That, in turn, opens up a space for watchdog groups and consumer pressure. This past April, the nonprofit Amazon Watch released a report called “Complicity in Destruction: How Northern Consumers and Financiers Enable Bolsonaro’s Assault on the Brazilian Amazon,” naming specific companies with ties to illegal deforestation. Immediately after it was released, a small acai importing company released a statement saying they were ending their relationship with a supplier the report had identified, Moira Birss, one of the report’s co-authors, told me. The company, ACAI GmbH, defended their products as “clean” in a statement but said they no longer had ties to Argus Comercio e Exportação de Alimentos, a Brazilian company that the Amazon Watch report said had been fined thousands of dollars for illegal deforestation.

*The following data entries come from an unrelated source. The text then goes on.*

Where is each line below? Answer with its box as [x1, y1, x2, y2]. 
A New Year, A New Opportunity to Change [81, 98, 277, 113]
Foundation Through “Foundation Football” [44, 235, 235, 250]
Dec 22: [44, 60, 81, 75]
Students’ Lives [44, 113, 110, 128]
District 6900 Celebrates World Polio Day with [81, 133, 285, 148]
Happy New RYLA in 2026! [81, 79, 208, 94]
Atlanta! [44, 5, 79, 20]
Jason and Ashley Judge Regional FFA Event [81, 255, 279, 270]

This kind of corporate influence from abroad, of course, could be accused of interfering in Brazilian affairs, much as Bolsonaro accused when the Group of 7 offered a $22 million aid package to help stop the fires. And in an ideal world, such international scrutiny, whether from the United Nations or from corporations and the court of public opinion, would be applied equally, Viola pointed out: to countries like the United States, too, for insufficient action on carbon emissions. That may not be something large corporations, many of them headquartered in these other countries, and benefiting either directly or indirectly from their environmental policies, are best placed to do. But that very same drawback makes such companies susceptible to activists in their own communities.

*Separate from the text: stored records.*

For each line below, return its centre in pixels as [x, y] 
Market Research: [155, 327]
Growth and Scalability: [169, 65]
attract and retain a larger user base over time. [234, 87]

“When we see the fires in a far-off place, we might feel devastated, but we can’t vote in Brazil or go protest at Bolsonaro’s house,” Birss said. “But we actually can have an impact because some of the key actors here are headquartered in our own countries and, in some cases, in our own cities and towns. We can use this information, this knowledge to directly pressure those actors.” Birss suggested writing letters or making phone calls to large companies like BlackRock, which Amazon Watch has accused of being one of the world’s largest investors in deforestation.

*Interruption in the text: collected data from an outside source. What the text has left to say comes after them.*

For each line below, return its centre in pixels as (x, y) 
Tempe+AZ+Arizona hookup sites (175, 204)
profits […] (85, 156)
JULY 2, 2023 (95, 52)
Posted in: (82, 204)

Even back in 2015 as the Sustainable Development Goals were adopted, those involved knew government commitments could only accomplish so much. “They also acknowledged that implementing the ambition in the 2030 agenda and the sustainable development goals would demand the partnership, the active engagement, and participation of all the other sectors of the society,” Costa said.
With key states like Brazil now pulling back from the 2030 agenda, those “other sectors of the society” may have an even larger role to play than originally predicted. Corporations in particular can transcend national boundaries, and are at least somewhat responsive to consumer pressure. They could yet provide a way around intransigent governments—an interesting turn of events for groups more accustomed to being environmental villains than champions.